### REQUIRED WORK
Search the data for the word "skills" and copy each line that has it.
__________________________________________________
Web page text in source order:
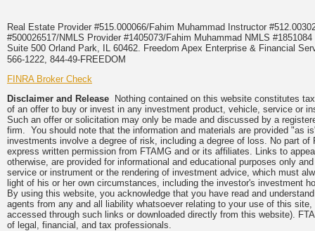
Real Estate Provider #515.000066/Fahim Muhammad Instructor
#500026517/NMLS Provider #1405073/Fahim Muhammad NMLS
Suite 500 Orland Park, IL 60462. Freedom Apex Enterprise & Financial
566-1222, 844-49-FREEDOM
FINRA Broker Check
Disclaimer and Release Nothing contained on this website constitutes
of an offer to buy or invest in any investment product, vehicle, service or
Such an offer or solicitation may only be made and discussed by a
firm. You should note that the information and materials are provided "as
investments involve a degree of risk, including a degree of loss. No part
express written permission from FTAMG and or its affiliates. Links to
otherwise, are provided for informational and educational purposes only
service or instrument or the rendering of investment advice, which must
light of his or her own circumstances, including the investor's investment
By using this website, you acknowledge that you have read and
agents from any and all liability whatsoever relating to your use of this
accessed through such links or downloaded directly from this website).
of legal, financial, and tax professionals.
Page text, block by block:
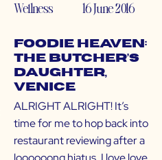
Wellness 16 June 2016
Foodie Heaven:
The Butcher’s
Daughter,
Venice
ALRIGHT ALRIGHT! It’s
time for me to hop back into
restaurant reviewing after a
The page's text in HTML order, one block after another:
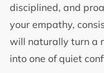
disciplined, and
your empathy,
will naturally turn a
into one of quiet
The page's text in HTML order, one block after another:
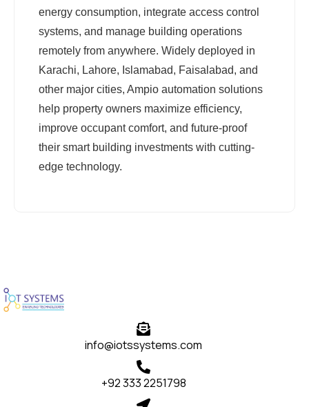
energy consumption, integrate access control
systems, and manage building operations
remotely from anywhere. Widely deployed in
Karachi, Lahore, Islamabad, Faisalabad, and
other major cities, Ampio automation solutions
help property owners maximize efficiency,
improve occupant comfort, and future-proof
their smart building investments with cutting-
edge technology.
info@iotssystems.com
+92 333 2251798
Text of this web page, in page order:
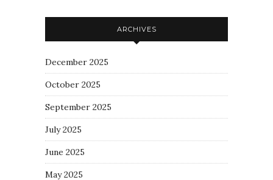
ARCHIVES
December 2025
October 2025
September 2025
July 2025
June 2025
May 2025
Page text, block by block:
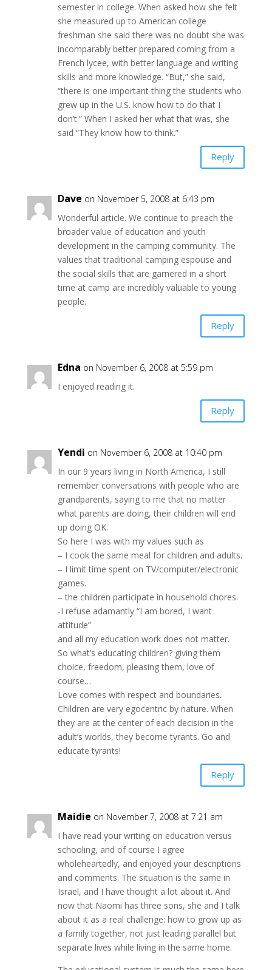
semester in college. When asked how she felt
she measured up to American college
freshman she said there was no doubt she was
incomparably better prepared coming from a
French lycee, with better language and writing
skills and more knowledge. “But,” she said,
“there is one important thing the students who
grew up in the U.S. know how to do that I
don’t.” When I asked her what that was, she
said “They know how to think.”
Reply
Dave on November 5, 2008 at 6:43 pm
Wonderful article. We continue to preach the
broader value of education and youth
development in the camping community. The
values that traditional camping espouse and
the social skills that are garnered in a short
time at camp are incredibly valuable to young
people.
Reply
Edna on November 6, 2008 at 5:59 pm
I enjoyed reading it.
Reply
Yendi on November 6, 2008 at 10:40 pm
In our 9 years living in North America, I still
remember conversations with people who are
grandparents, saying to me that no matter
what parents are doing, their children will end
up doing OK.
So here I was with my values such as
– I cook the same meal for children and adults.
– I limit time spent on TV/computer/electronic
games.
– the children participate in household chores.
-I refuse adamantly “I am bored, I want
attitude”
and all my education work does not matter.
So what’s educating children? giving them
choice, freedom, pleasing them, love of
course…
Love comes with respect and boundaries.
Children are very egocentric by nature. When
they are at the center of each decision in the
adult’s worlds, they become tyrants. Go and
educate tyrants!
Reply
Maidie on November 7, 2008 at 7:21 am
I have read your writing on education versus
schooling, and of course I agree
wholeheartedly, and enjoyed your descriptions
and comments. The situation is the same in
Israel, and I have thought a lot about it. And
now that Naomi has three sons, she and I talk
about it as a real challenge: how to grow up as
a family together, not just leading parallel but
separate lives while living in the same home.
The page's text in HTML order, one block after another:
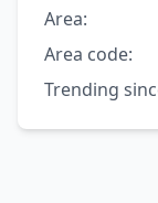
Area:
Area code:
Trending
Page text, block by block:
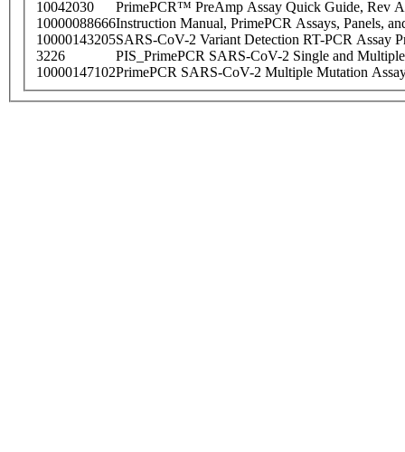
10042030
PrimePCR™ PreAmp Assay Quick Guide, Rev A
10000088666Instruction Manual, PrimePCR Assays, Panels,
10000143205SARS-CoV-2 Variant Detection RT-PCR Assay
3226
PIS_PrimePCR SARS-CoV-2 Single and
10000147102PrimePCR SARS-CoV-2 Multiple Mutation
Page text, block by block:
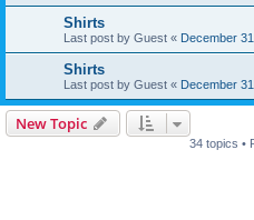
Shirts
Last post by Guest « December
Shirts
Last post by Guest « December
New Topic
34 topics •
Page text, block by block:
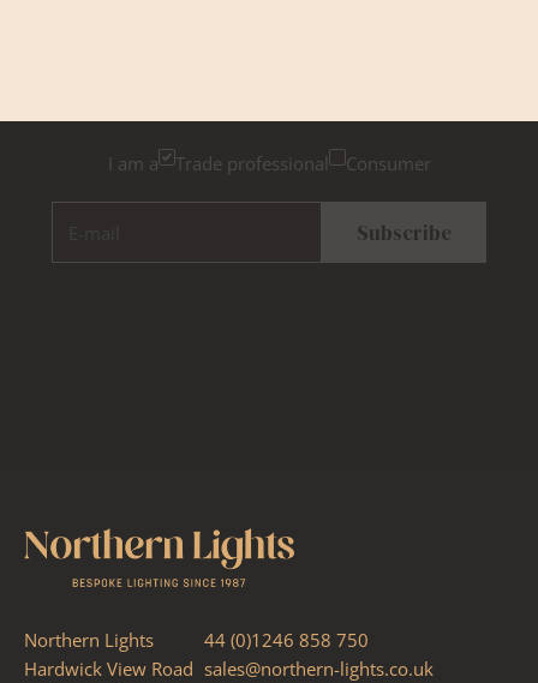
I am a Trade professional Consumer
Subscribe
Northern Lights
Hardwick View Road
44 (0)1246 858 750
sales@northern-lights.co.uk
__________________________________________________
### RESULT
skills and more knowledge. “But,” she said,
the social skills that are garnered in a short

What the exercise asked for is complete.